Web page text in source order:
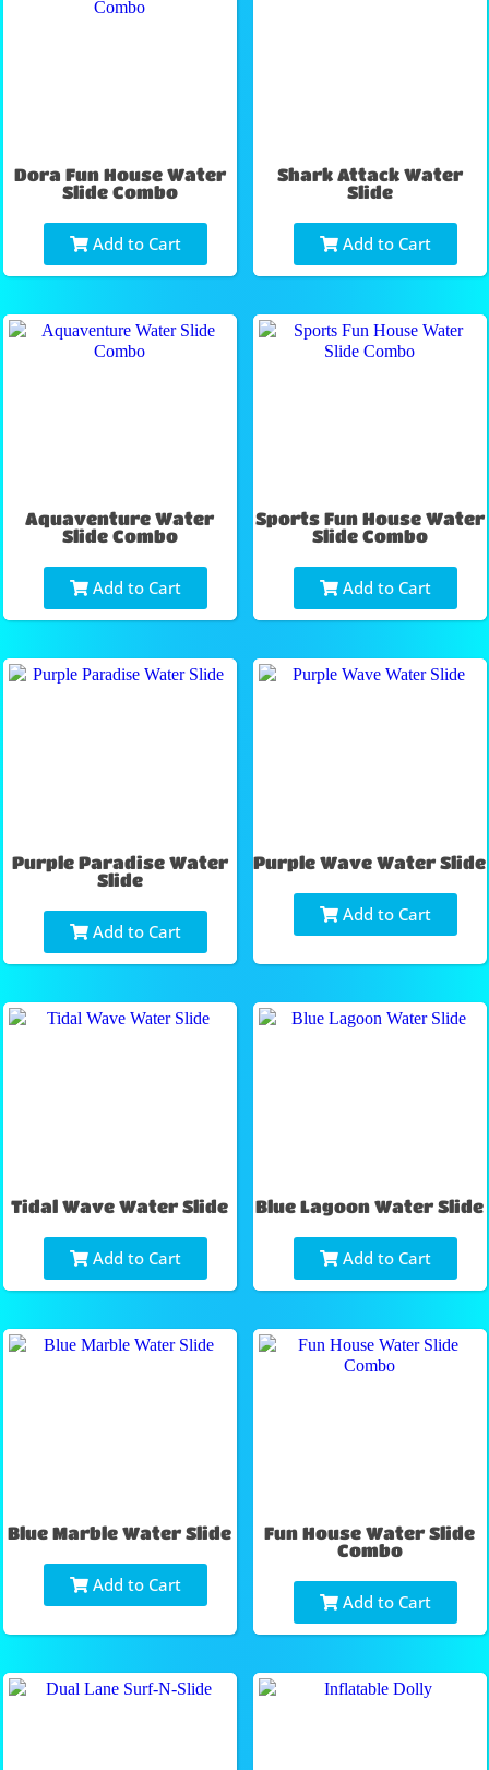
Dora Fun House Water
Slide Combo
Add to Cart
Shark Attack Water
Slide
Add to Cart
Aquaventure Water
Slide Combo
Add to Cart
Sports Fun House Water
Slide Combo
Add to Cart
Purple Paradise Water
Slide
Add to Cart
Purple Wave Water Slide
Add to Cart
Tidal Wave Water Slide
Add to Cart
Blue Lagoon Water Slide
Add to Cart
Blue Marble Water Slide
Add to Cart
Fun House Water Slide
Combo
Add to Cart
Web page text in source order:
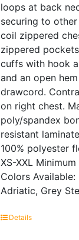
loops at back
securing to
coil zippered
zippered
cuffs with hook
and an open
drawcord.
on right chest.
poly/spandex
resistant
100% polyester
XS-XXL
Colors
Adriatic, Grey
Details
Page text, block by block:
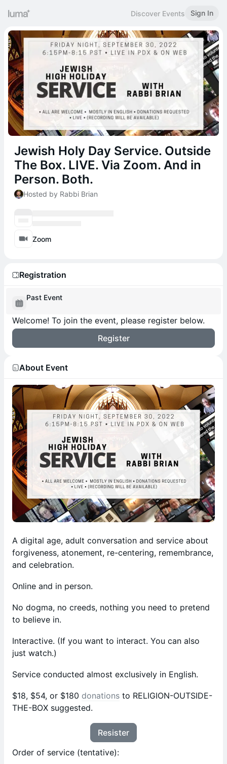
Discover Events Sign In
Jewish Holy Day Service. Outside
The Box. LIVE. Via Zoom. And in
Person. Both.
Hosted by Rabbi Brian
Zoom
Registration
Past Event
Welcome! To join the event, please register below.
Register
About Event
A digital age, adult conversation and service about
forgiveness, atonement, re-centering, remembrance,
and celebration.
Online and in person.
No dogma, no creeds, nothing you need to pretend
to believe in.
Interactive. (If you want to interact. You can also
just watch.)
Service conducted almost exclusively in English.
$18, $54, or $180 donations to RELIGION-OUTSIDE-
THE-BOX suggested.
Resister
Order of service (tentative):
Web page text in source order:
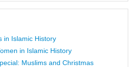
in Islamic History
in Islamic History
Muslims and Christmas
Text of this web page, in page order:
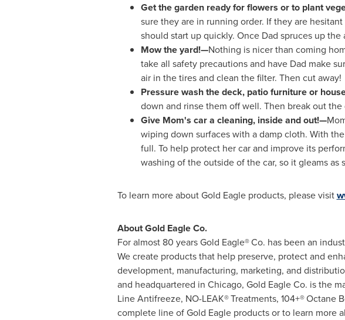
Get the garden ready for flowers or to plant
sure they are in running order. If they are
should start up quickly. Once Dad spruces up
Mow the yard!—Nothing is nicer than coming
take all safety precautions and have Dad make
air in the tires and clean the filter. Then cut away!
Pressure wash the deck, patio furniture or
down and rinse them off well. Then break out
Give Mom's car a cleaning, inside and out!—
wiping down surfaces with a damp cloth. With
full. To help protect her car and improve its
washing of the outside of the car, so it gleams as
To learn more about Gold Eagle products, please visit
About Gold Eagle Co.
For almost 80 years Gold Eagle®Co. has been an
We create products that help preserve, protect and
development, manufacturing, marketing, and
and headquartered in Chicago, Gold Eagle Co. is the
Line Antifreeze, NO-LEAK®Treatments, 104+®Octane
complete line of Gold Eagle products or to learn more
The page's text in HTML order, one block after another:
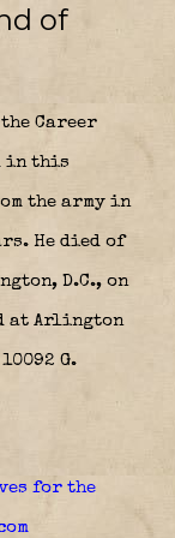
of
Career
in this
the army in
He died of
D.C., on
at Arlington
G.
for the
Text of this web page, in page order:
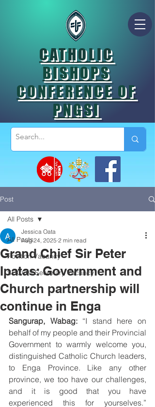
CATHOLIC
BISHOPS
CONFERENCE OF
PNGSI
Post
All Posts
Position Vacancy
SOCOM Secretary Vacancy
All Posts
Grand Chief Sir Peter
Ipatas: Government and
Church partnership will
continue in Enga
Jessica Oata
Aug 24, 2025 2 min read
Sangurap, Wabag: “I stand here on
behalf of my people and their Provincial
Government to warmly welcome you,
distinguished Catholic Church leaders,
to Enga Province. Like any other
province, we too have our challenges,
and it is good that you have
experienced this for yourselves.”
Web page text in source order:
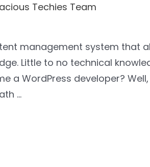
Techies Team
management system that
Little to no technical
a WordPress developer?
…
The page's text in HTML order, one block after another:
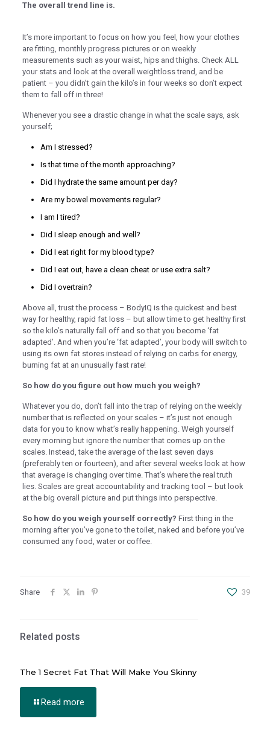
panel
panel
panel
panel
panel
panel
panel
panel
Panel
Panel
Panel
panel
Oku
panel
panel
panel
The overall trend line is.
It’s more important to focus on how you feel, how your clothes
are fitting, monthly progress pictures or on weekly
measurements such as your waist, hips and thighs. Check ALL
your stats and look at the overall weightloss trend, and be
patient – you didn’t gain the kilo’s in four weeks so don’t expect
them to fall off in three!
Whenever you see a drastic change in what the scale says, ask
yourself;
Am I stressed?
Is that time of the month approaching?
Did I hydrate the same amount per day?
Are my bowel movements regular?
I am I tired?
Did I sleep enough and well?
Did I eat right for my blood type?
Did I eat out, have a clean cheat or use extra salt?
Did I overtrain?
Above all, trust the process – BodyIQ is the quickest and best
way for healthy, rapid fat loss – but allow time to get healthy first
so the kilo’s naturally fall off and so that you become ‘fat
adapted’. And when you’re ‘fat adapted’, your body will switch to
using its own fat stores instead of relying on carbs for energy,
burning fat at an unusually fast rate!
So how do you figure out how much you weigh?
Whatever you do, don’t fall into the trap of relying on the weekly
number that is reflected on your scales – it’s just not enough
data for you to know what’s really happening. Weigh yourself
every morning but ignore the number that comes up on the
scales. Instead, take the average of the last seven days
(preferably ten or fourteen), and after several weeks look at how
that average is changing over time. That’s where the real truth
lies. Scales are great accountability and tracking tool – but look
at the big overall picture and put things into perspective.
So how do you weigh yourself correctly? First thing in the
morning after you’ve gone to the toilet, naked and before you’ve
consumed any food, water or coffee.
Share 39
Related posts
The 1 Secret Fat That Will Make You Skinny
Read more
________
WHAT YOU ARE ASKED TO DO: What is needed is an exact copy of all the data, with no images in it.

RESPONSE FOR THIS EXERCISE:
Web page text in source order:
Dora Fun House Water
Slide Combo
Add to Cart
Shark Attack Water
Slide
Add to Cart
Aquaventure Water
Slide Combo
Add to Cart
Sports Fun House Water
Slide Combo
Add to Cart
Purple Paradise Water
Slide
Add to Cart
Purple Wave Water Slide
Add to Cart
Tidal Wave Water Slide
Add to Cart
Blue Lagoon Water Slide
Add to Cart
Blue Marble Water Slide
Add to Cart
Fun House Water Slide
Combo
Add to Cart
Web page text in source order:
loops at back
securing to
coil zippered
zippered
cuffs with hook
and an open
drawcord.
on right chest.
poly/spandex
resistant
100% polyester
XS-XXL
Colors
Adriatic, Grey
Details
Page text, block by block:
Discover Events Sign In
Jewish Holy Day Service. Outside
The Box. LIVE. Via Zoom. And in
Person. Both.
Hosted by Rabbi Brian
Zoom
Registration
Past Event
Welcome! To join the event, please register below.
Register
About Event
A digital age, adult conversation and service about
forgiveness, atonement, re-centering, remembrance,
and celebration.
Online and in person.
No dogma, no creeds, nothing you need to pretend
to believe in.
Interactive. (If you want to interact. You can also
just watch.)
Service conducted almost exclusively in English.
$18, $54, or $180 donations to RELIGION-OUTSIDE-
THE-BOX suggested.
Resister
Order of service (tentative):
Web page text in source order:
in Islamic History
in Islamic History
Muslims and Christmas
Text of this web page, in page order:
Get the garden ready for flowers or to plant
sure they are in running order. If they are
should start up quickly. Once Dad spruces up
Mow the yard!—Nothing is nicer than coming
take all safety precautions and have Dad make
air in the tires and clean the filter. Then cut away!
Pressure wash the deck, patio furniture or
down and rinse them off well. Then break out
Give Mom's car a cleaning, inside and out!—
wiping down surfaces with a damp cloth. With
full. To help protect her car and improve its
washing of the outside of the car, so it gleams as
To learn more about Gold Eagle products, please visit
About Gold Eagle Co.
For almost 80 years Gold Eagle®Co. has been an
We create products that help preserve, protect and
development, manufacturing, marketing, and
and headquartered in Chicago, Gold Eagle Co. is the
Line Antifreeze, NO-LEAK®Treatments, 104+®Octane
complete line of Gold Eagle products or to learn more
The page's text in HTML order, one block after another:
of
Career
in this
the army in
He died of
D.C., on
at Arlington
G.
for the
Text of this web page, in page order:
CATHOLIC
BISHOPS
CONFERENCE OF
PNGSI
Post
All Posts
Position Vacancy
SOCOM Secretary Vacancy
All Posts
Grand Chief Sir Peter
Ipatas: Government and
Church partnership will
continue in Enga
Jessica Oata
Aug 24, 2025 2 min read
Sangurap, Wabag: “I stand here on
behalf of my people and their Provincial
Government to warmly welcome you,
distinguished Catholic Church leaders,
to Enga Province. Like any other
province, we too have our challenges,
and it is good that you have
experienced this for yourselves.”
Web page text in source order:
Techies Team
management system that
Little to no technical
a WordPress developer?
…
The page's text in HTML order, one block after another:
panel
panel
panel
panel
panel
panel
panel
panel
Panel
Panel
Panel
panel
Oku
panel
panel
panel
The overall trend line is.
It’s more important to focus on how you feel, how your clothes
are fitting, monthly progress pictures or on weekly
measurements such as your waist, hips and thighs. Check ALL
your stats and look at the overall weightloss trend, and be
patient – you didn’t gain the kilo’s in four weeks so don’t expect
them to fall off in three!
Whenever you see a drastic change in what the scale says, ask
yourself;
Am I stressed?
Is that time of the month approaching?
Did I hydrate the same amount per day?
Are my bowel movements regular?
I am I tired?
Did I sleep enough and well?
Did I eat right for my blood type?
Did I eat out, have a clean cheat or use extra salt?
Did I overtrain?
Above all, trust the process – BodyIQ is the quickest and best
way for healthy, rapid fat loss – but allow time to get healthy first
so the kilo’s naturally fall off and so that you become ‘fat
adapted’. And when you’re ‘fat adapted’, your body will switch to
using its own fat stores instead of relying on carbs for energy,
burning fat at an unusually fast rate!
So how do you figure out how much you weigh?
Whatever you do, don’t fall into the trap of relying on the weekly
number that is reflected on your scales – it’s just not enough
data for you to know what’s really happening. Weigh yourself
every morning but ignore the number that comes up on the
scales. Instead, take the average of the last seven days
(preferably ten or fourteen), and after several weeks look at how
that average is changing over time. That’s where the real truth
lies. Scales are great accountability and tracking tool – but look
at the big overall picture and put things into perspective.
So how do you weigh yourself correctly? First thing in the
morning after you’ve gone to the toilet, naked and before you’ve
consumed any food, water or coffee.
Share 39
Related posts
The 1 Secret Fat That Will Make You Skinny
Read more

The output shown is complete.